Il y a quelques références religieuses dans le film, certaines implicites comme l’expulsion du jardin d’Eden, sous-jacente à l’histoire ou le chemin de croix dont chaque piscine est une station et d’autres explicites comme l’évocation par Ned du Cantique des Cantiques avec Ann Hooper.Mais le discours de Ned relève lui même d’un paganisme vague, d’une culture de la nature pré-chrétienne. On a pourtant le sentiment que Ned doit expier quelque chose. Mais quel péché a-t-il commis ? De quoi est coupable en définitive, celui qui surgit dans le film comme un enfant innocent venu de nulle part ? Son arrivisme, le fait qu’il se soit semble-t-il élevé au-dessus de son milieu par le mariage ? Son égoïsme, son inattention aux autres, son respect des conventions, son incapacité à aimer, son mépris pour les plus faibles ? Ou bien simplement, son échec, le fait qu’il n’ait pas réussi à rester au niveau social qu’il avait atteint, sa chute que lui font payer ceux du bas comme ceux du haut ? Le film ne donne aucune réponse et le nageur sublime garde son mystère.
Paysage
Ce trajet est aussi un transect concret à travers les paysages de la Suburbia américaine. Il part des espaces naturels que nous montre le générique pour nous conduire de villa en villa à travers une agreste vallée du Connecticut. Ces villas sont plus ou moins riches, plus ou moins grandes ou plus ou moins aristocratiques (1). Nous visitons ensuite l’espace plus prolétaire de la piscine municipale située à côté de l’autoroute. Dans le scénario, Ned finissait même par traverser la piscine en plastique pour enfants d’un modeste pavillon. Le film se termine sur l’espace étriqué d’un salon vide d’une grande maison abandonnée.
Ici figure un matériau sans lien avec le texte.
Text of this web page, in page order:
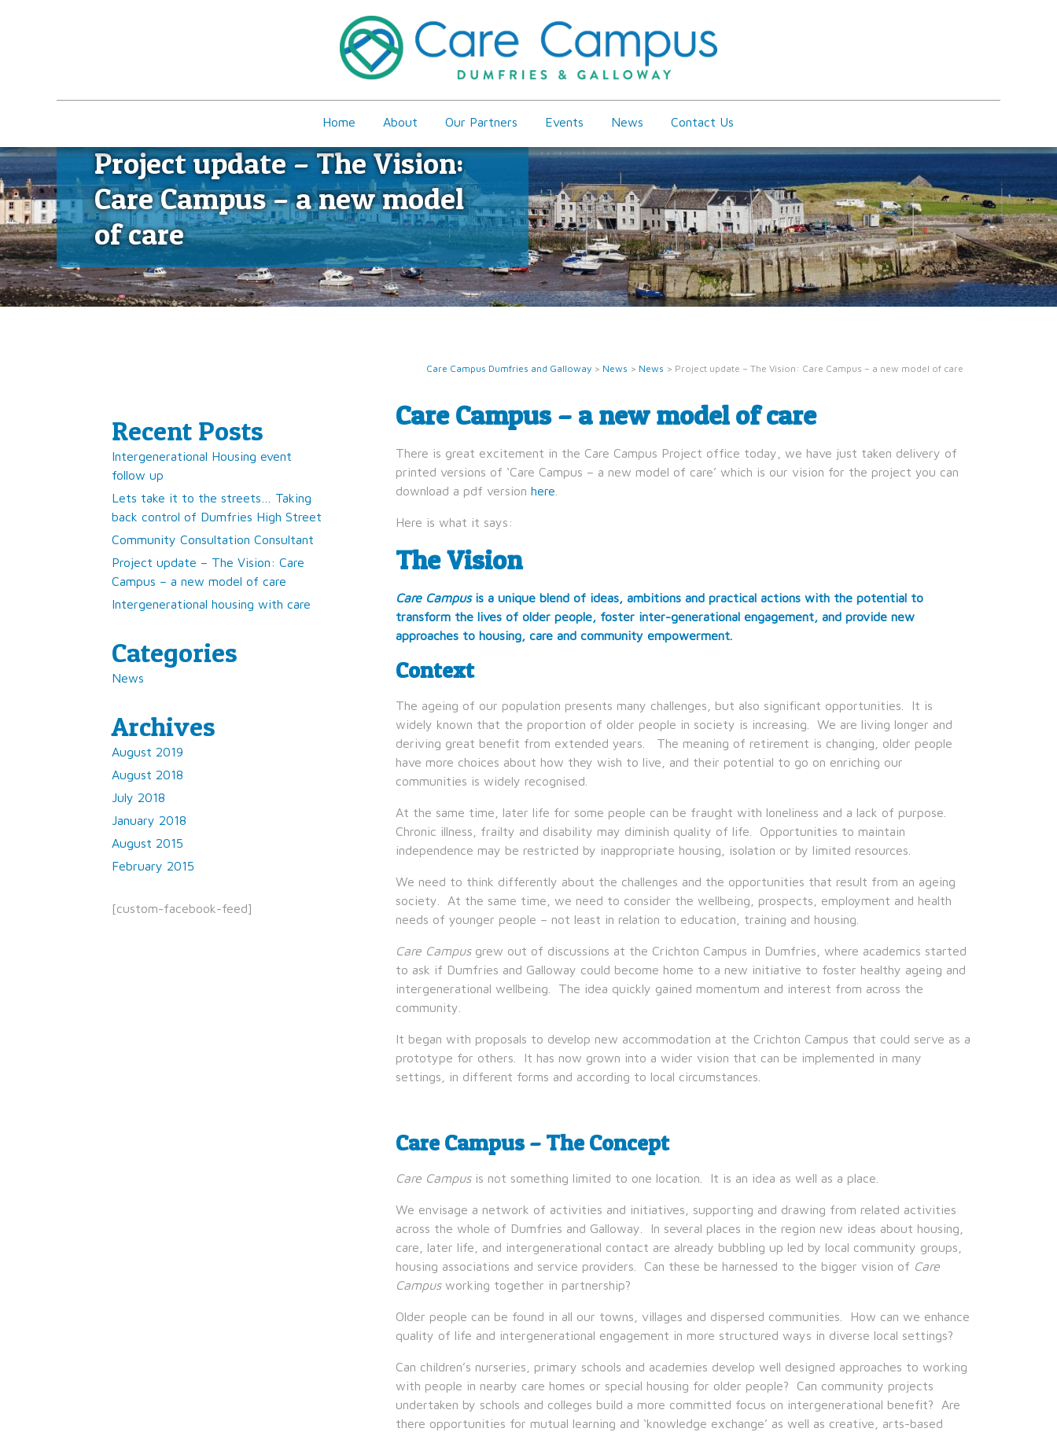
Home About Our Partners Events News Contact Us
Project update – The Vision:
Care Campus – a new model
of care
Care Campus Dumfries and Galloway> News > News > Project update – The Vision: Care Campus – a new model of care
Recent Posts
Intergenerational Housing event
follow up
Lets take it to the streets… Taking
back control of Dumfries High Street
Community Consultation Consultant
Project update – The Vision: Care
Campus – a new model of care
Intergenerational housing with care
Categories
News
Archives
August 2019
August 2018
July 2018
January 2018
August 2015
February 2015
[custom-facebook-feed]
Care Campus – a new model of care
There is great excitement in the Care Campus Project office today, we have just taken delivery of
printed versions of ‘Care Campus – a new model of care’ which is our vision for the project you can
download a pdf version here
Here is what it says:
The Vision
Care Campusis a unique blend of ideas, ambitions and practical actions with the potential to
transform the lives of older people, foster inter-generational engagement, and provide new
approaches to housing, care and community empowerment.
Context
The ageing of our population presents many challenges, but also significant opportunities. It is
widely known that the proportion of older people in society is increasing. We are living longer and
deriving great benefit from extended years. The meaning of retirement is changing, older people
have more choices about how they wish to live, and their potential to go on enriching our
communities is widely recognised.
At the same time, later life for some people can be fraught with loneliness and a lack of purpose.
Chronic illness, frailty and disability may diminish quality of life. Opportunities to maintain
independence may be restricted by inappropriate housing, isolation or by limited resources.
We need to think differently about the challenges and the opportunities that result from an ageing
society. At the same time, we need to consider the wellbeing, prospects, employment and health
needs of younger people – not least in relation to education, training and housing.
Care Campusgrew out of discussions at the Crichton Campus in Dumfries, where academics started
to ask if Dumfries and Galloway could become home to a new initiative to foster healthy ageing and
intergenerational wellbeing. The idea quickly gained momentum and interest from across the
community.
It began with proposals to develop new accommodation at the Crichton Campus that could serve as a
prototype for others. It has now grown into a wider vision that can be implemented in many
settings, in different forms and according to local circumstances.
Care Campus – The Concept
Care Campusis not something limited to one location. It is an idea as well as a place.
We envisage a network of activities and initiatives, supporting and drawing from related activities
across the whole of Dumfries and Galloway. In several places in the region new ideas about housing,
care, later life, and intergenerational contact are already bubbling up led by local community groups,
housing associations and service providers. Can these be harnessed to the bigger vision of Care
Campusworking together in partnership?
Older people can be found in all our towns, villages and dispersed communities. How can we enhance
quality of life and intergenerational engagement in more structured ways in diverse local settings?
Can children’s nurseries, primary schools and academies develop well designed approaches to working
with people in nearby care homes or special housing for older people? Can community projects
undertaken by schools and colleges build a more committed focus on intergenerational benefit? Are
there opportunities for mutual learning and ‘knowledge exchange’ as well as creative, arts-based
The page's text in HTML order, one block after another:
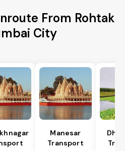
From Rohtak
City
Manesar
Transport
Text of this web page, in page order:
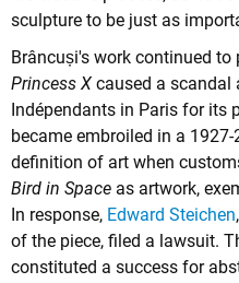
sculpture to be just as
Brâncuși's work continued
Princess X caused a scandal
Indépendants in Paris for its
became embroiled in a
definition of art when
Bird in Space as artwork,
In response, Edward Steichen
of the piece, filed a lawsuit.
constituted a success for
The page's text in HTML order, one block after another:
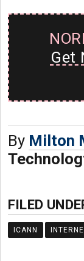
Get
By Milton
FILED
ICANN

Ce parcours nous conduit donc d’une nature sauvage peuplée simplement d’animaux, vers un espace saturé d’humains, la piscine municipale. La place de la nature disparaît peu à peu du film. Le cheval a remplacé les animaux sauvages et la dernière maison, celle de Shirley, est plus bétonnée que les précédentes. La nature est d’ailleurs un autre thème important du film. Ned évoque très souvent avec ses interlocuteurs le ciel, le soleil et l’eau comme autant de ressources profuses. Il est lui même très animal. Il expédie les protocoles du commerce social pour rapidement plonger dans les piscines. Il piaffe de nager, sauter, courir …. Il se confronte à la course avec un cheval. Mais cette nature se révèle très anthropisée. Ned finira lui-même par remplacer le cheval sur un parcours d’obstacle, donnant à sa force physique un exutoire un peu dérisoire. Celle-ci l’abandonne au fur et à mesure qu’il se rapproche de chez lui et d’un monde plus humanisé, comme si cet élan animal et sauvage s’épuisait au contact des hommes du commun.
Sens d’un trajet
Tout ce qui vient d’être dit pourrait laisser supposer un film à l’appareillage symbolique pesant. Or c’est tout le contraire. Le film avance d’une manière très naturelle dans sa bizarrerie, grâce au jeu subtil et vibrant de Lancaster, à une mise en scène très fluide et à des dialogues à la fois réalistes et décalés. Tous ces plans d’explication sont suggérés et le film ne se laisse réduire à aucune d’entre-eux. Chacun laisse des éléments inexpliqués. Ces différentes facettes ne coïncident pas et créent autour du film un miroitement de sens qui le rend à la fois mystérieux, captivant et toujours poétique. Même les effets un peu datés de superposition et de flou et la musique très hollywoodienne participent du charme étrange de ce film à part.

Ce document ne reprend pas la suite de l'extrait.